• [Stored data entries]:
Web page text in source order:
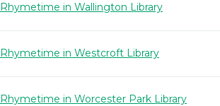
Rhymetime in Wallington Library
Rhymetime in Westcroft Library
Rhymetime in Worcester Park Library
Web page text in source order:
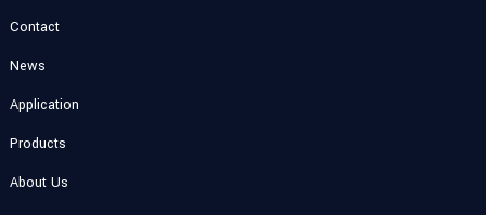
Contact
News
Application
Products
About Us
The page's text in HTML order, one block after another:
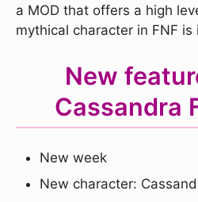
a MOD that offers a high
mythical character in FNF is
New
Cassandra
New week
New character:
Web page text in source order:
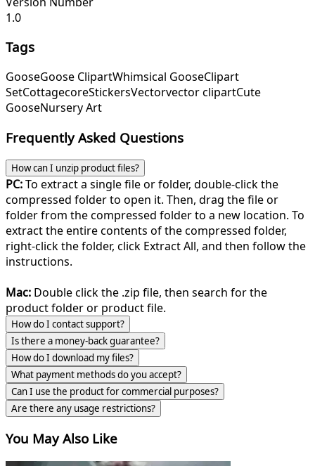
1.0
Tags
GooseGoose ClipartWhimsical GooseClipart
SetCottagecoreStickersVectorvector clipartCute
GooseNursery Art
Frequently Asked Questions
How can I unzip product files?
PC:To extract a single file or folder, double-click the
compressed folder to open it. Then, drag the file or
folder from the compressed folder to a new location. To
extract the entire contents of the compressed folder,
right-click the folder, click Extract All, and then follow the
instructions.
Mac: Double click the .zip file, then search for the
product folder or product file.
How do I contact support?
Is there a money-back guarantee?
How do I download my files?
What payment methods do you accept?
Can I use the product for commercial purposes?
Are there any usage restrictions?
You May Also Like
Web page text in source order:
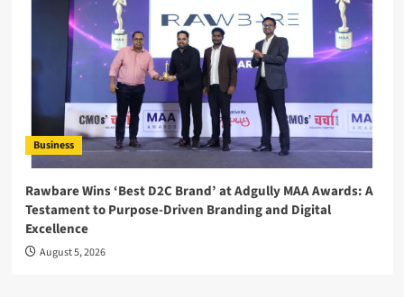
Business
Rawbare Wins ‘Best D2C Brand’ at Adgully MAA Awards: A
Testament to Purpose-Driven Branding and Digital
Excellence
August 5, 2026
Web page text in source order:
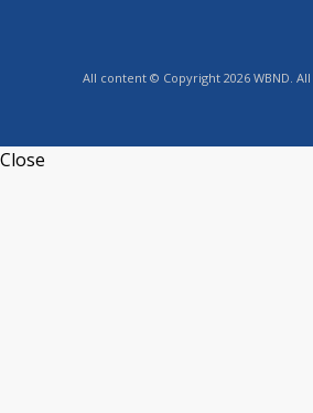
All content © Copyright 2026 WBND.
Close
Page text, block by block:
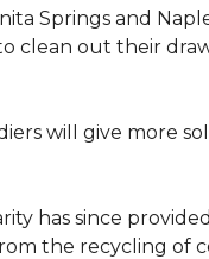
Springs and
clean out their
will give more
has since
the recycling of
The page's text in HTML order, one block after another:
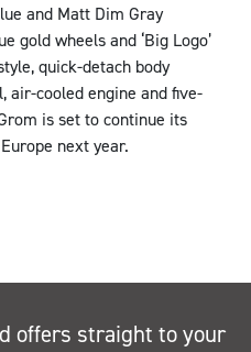
and Matt Dim Gray
gold wheels and ‘Big Logo’
quick-detach body
air-cooled engine and five-
is set to continue its
next year.
offers straight to your
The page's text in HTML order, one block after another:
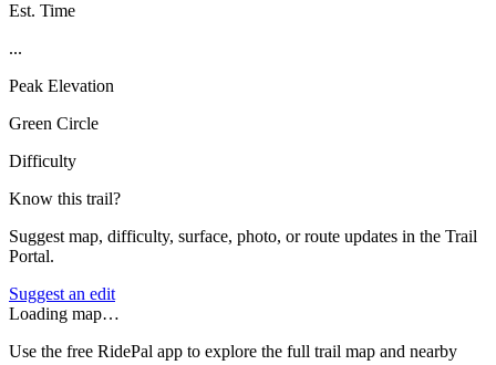
Est. Time
...
Peak Elevation
Green Circle
Difficulty
Know this trail?
Suggest map, difficulty, surface, photo, or route updates in the Trail
Portal.
Suggest an edit
Loading map…
Use the free RidePal app to explore the full trail map and nearby
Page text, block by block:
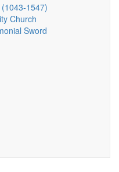
1547)
Church
Sword
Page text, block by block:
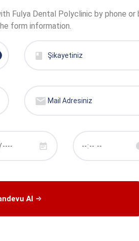
Fulya Dental Polyclinic by phone or
form information.
Al

• [Exercise objective]: Pictures aren't part of the copy; return each record above exactly.

• [Written answer]:
Web page text in source order:
Rhymetime in Wallington Library
Rhymetime in Westcroft Library
Rhymetime in Worcester Park Library
Web page text in source order:
Contact
News
Application
Products
About Us
The page's text in HTML order, one block after another:
a MOD that offers a high
mythical character in FNF is
New
Cassandra
New week
New character:
Web page text in source order:
1.0
Tags
GooseGoose ClipartWhimsical GooseClipart
SetCottagecoreStickersVectorvector clipartCute
GooseNursery Art
Frequently Asked Questions
How can I unzip product files?
PC:To extract a single file or folder, double-click the
compressed folder to open it. Then, drag the file or
folder from the compressed folder to a new location. To
extract the entire contents of the compressed folder,
right-click the folder, click Extract All, and then follow the
instructions.
Mac: Double click the .zip file, then search for the
product folder or product file.
How do I contact support?
Is there a money-back guarantee?
How do I download my files?
What payment methods do you accept?
Can I use the product for commercial purposes?
Are there any usage restrictions?
You May Also Like
Web page text in source order:
Business
Rawbare Wins ‘Best D2C Brand’ at Adgully MAA Awards: A
Testament to Purpose-Driven Branding and Digital
Excellence
August 5, 2026
Web page text in source order:
All content © Copyright 2026 WBND.
Close
Page text, block by block:
Springs and
clean out their
will give more
has since
the recycling of
The page's text in HTML order, one block after another:
and Matt Dim Gray
gold wheels and ‘Big Logo’
quick-detach body
air-cooled engine and five-
is set to continue its
next year.
offers straight to your
The page's text in HTML order, one block after another:
Est. Time
...
Peak Elevation
Green Circle
Difficulty
Know this trail?
Suggest map, difficulty, surface, photo, or route updates in the Trail
Portal.
Suggest an edit
Loading map…
Use the free RidePal app to explore the full trail map and nearby
Page text, block by block:
1547)
Church
Sword
Page text, block by block:
Fulya Dental Polyclinic by phone or
form information.
Al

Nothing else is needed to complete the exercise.